“The Breaking Ice,” from writer/director Anthony Chen, is about three lost souls facing the frozen world outside and in. It takes place in the midst of winter, near the border of China and North Korea. The scenes of ice and snow are exquisitely composed and lit, with a score that often includes soft, shimmery chords that evoke the feeling of breathing frigid air. They also evoke the film’s tone, more a mood piece than a plot-driven, structured narrative.
The title is taken literally from the first scene, where we see people making bricks out of ice, and shortly after, when we meet Li Haofeng (Haoran Liu), who crunches the ice from his drink as he attends a reception following the wedding of a Korean colleague. He barely interacts with the other guests. Instead, he wanders off to the roof, gazing down at the wintery landscape, clearly thinking about jumping. But a tour bus pulls up, with Nana (Dongyu Zhou) leading Chinese visitors through the expat Korean community near the Changbai Mountains. The next day, Haofeng joins the tour, though he remains disconnected and remote.
Nana takes the group to see Korean dancing and eat Korean food at a restaurant where Han Xiao (Chuxiao Qu) works. The tourists can even rent Korean dresses to take selfies in before they go home. Haofeng loses his cell phone, which is also his digital wallet. Nana has never accepted any of Han’s invitations to go out, but she feels sorry for Haofeng and agrees to meet Han, bringing Haofeng along. After a drunken night together, with Nana on a break from her job, Haofeng misses his plane home and the three of them begin to form a tentative, if temporary, found family, going dancing, daring each other, peering across the border, climbing a steep, remote, snowy trail to see Heaven Lake.
Like his characters, Singaporean Chen places himself in an unfamiliar country. Haofeng, Nana, and Han all left their homes to try to escape expectations and memories, and all found instead a sense of dislocation. Nana says, “I’ve been away for so long I am not even sure where home is.” Haofeng says, “I went away only to learn nothing is different, just working harder.”
Even when Nana has sex with one of the men, it is more about obliterating her feelings than any kind of connection or intimacy, just like when she gets falling-down drunk. We begin to see that it is not because she does not like Han that she keeps rejecting him, sometimes rudely. It is because she does like him and she does not like herself.

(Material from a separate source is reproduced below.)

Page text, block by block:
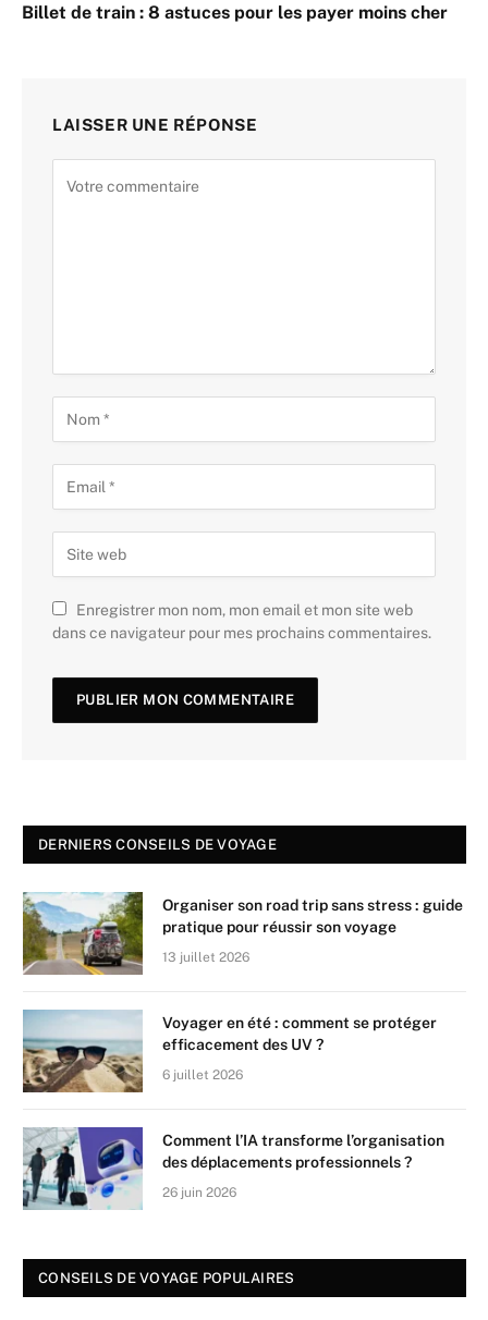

Chen is influenced by the French New Wave, and there are echoes of “Bande à part” and “Jules and Jim.” But do not let the meandering series of scenes, underscoring the characters’ aimlessness, allow you to overlook Chen’s precision in even the smallest detail. One scene shows Nana, Han, and Haofeg at a distance, in an outdoor setting laid out to suggest a clock, as the score chimes to let us know that while they may feel stuck in time, it nevertheless continues. Han’s interactions with his young nephew, who says he wants to follow Han’s example, Haofeng’s refusal to respond to calls about missing his therapy appointments, and Nana’s painfully awkward meeting with a former colleague show us that they are not as removed from their pasts as they hoped. Ultimately, those ice cubes Haofeng used to crunch turn into one gently passed back and forth between the trio, and then, one held aloft, the drop of icy water on his cheek blending with the tears he has held back for too long.
Some of the details get heavy-handed. The group visits the zoo, gazing at the caged animals. Haofeng’s watch, commented on twice as being very expensive, stops working. But the visual poetry of the images keeps the tone lyrical, and by the time the tour guide herself becomes a tourist, even being prevented from seeing Heaven Lake by the weather, we share the characters’ renewed belief in possibility.